= Cindelaras =

Javanese folklore figure

Cindelaras is a character from East Javanese folklore. His main story involves his mother giving birth to him in the forest, his finding a strong rooster he raises to take part in cockfighting, and finally reuniting with his father, the king.

== Summary ==
Prince Cindelaras was the son of Raden Putra. His mother was exiled from Janggala Kingdom because she was blamed for the poisoning of the king's concubine. Later, she gave birth to a young boy named Cindelaras. One day, Cinderalas found an egg that had been dropped by an eagle. He took care of the egg that hatched to become a mythical talking rooster. The rooster told Cinderalas about his father, a king of Janggala Kingdom, Raden Putra. Cindelaras then went to the palace with his magic chicken to meet his father. There he found that many people like cockfighting, and signed up his chickens to compete. It killed all the other roosters in a cockfight.

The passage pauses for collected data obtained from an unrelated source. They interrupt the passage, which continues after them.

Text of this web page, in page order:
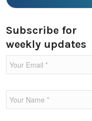
Subscribe for
weekly updates
Entertainment Industry
Fintech Industries
Frontend
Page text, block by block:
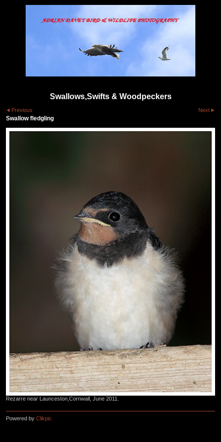
Swallows,Swifts & Woodpeckers
Previous Next
Swallow fledgling
Rezarre near Launceston,Cornwall, June 2011.
Powered by Clikpic

When the king heard the news, he challenged Cindelaras to another cockfight. When Cindelaras's rooster won, it started talking about Raden Putra being Cindelaras's father. Raden Putra was shocked to discover this and picked up the queen from the forest where she was exiled. They lived happily together. The concubine was imprisoned (some sources say the concubine went into exile due to embarrassment).

== Variants ==
In an Indonesian tale titled Panji Lara's Rooster, translated to Russian as "Петух Панджи Лараса" ("The Rooster of Panji Laras"), raja Prabu Joyo Kusumo has many wives, and dotes on the youngest one, the most beautiful, but not one of noble origin. The beautiful co-wife, jealous of her elder rival, feigns illness and claims that the eldest queen poisoned her. The raja beats the elder queen and orders the vizir to take her to the forest, kill her and bring back proof of his deed. The vizier spares the queen, but takes out her eyes to present them to the raja, and orders his two slaves, Putro Kenchono and Setunto, to protect her. The three live in a hut in the forest, and the queen gives birth to a son whom they name Panji Laras ("the prince born in the forest"). One day, he sees a kite carrying something in its claws and dropping it. Panji Laras notices it is an egg which hatches a chick. The boy raises the bird until it becomes a rooster, which crows to Panji Laras. The boy wants to test the rooster's strength and asks his mother if he can join a cockfighting competition in another village of Revnya. Panji Laras's rooster beats the other fighting birds, and news of his successes reaches the ears of the raja, who wishes to see the boy's rooster in action. The raja meets the youth, with whom he feels a strange connection, and they make a bet on their respective birds. Panji Laras's rooster defeats and kills the raja's rooster. The raja is intrigued by the boy and asks him about his origins: he says his name is Panji Laras and he lives in the forest. The monarch sees the boy's two slaves and recognizes their faces: they are the vizier's two slaves. The vizier, fearing for his life, kneels and reveals the whole truth to the raja. The man is happy that Panji Laras is his son and his elder queen is alive. Panji Laras then takes his mother's eyes from a hidden spot and marches with a royal retinue to his forest hut. Once there, the blind queen is greeted by her son, who restores her sight, and the raja, her husband. The raja returns with his elder queen and his son Panji Laras, and banishes the younger queen.

In another tale, titled The Cock of Panji Laras, the son of a rajah of Banten moves out to the forest, meets a beautiful girl and marries her. Two months before she gives birth to their child, the prince learns that his father is ill and returns to Banten to assume the throne. As for this wife, while she is still pregnant, a bird flies overhead and drops a wounded chick on her lap. The girl gives birth to a son named Panji Laras, and she nurses the wounded little bird. Panji Laras grows up, and the chick becomes a mighty rooster that the boy uses in many cockfighting battles. His father, the new king of Banten, who is addicted to cockfighting, sets up a battle between their respective birds. Panji Laras's rooster comes out the victor, and the king discovers he is his son. The king reunites with his wife and child.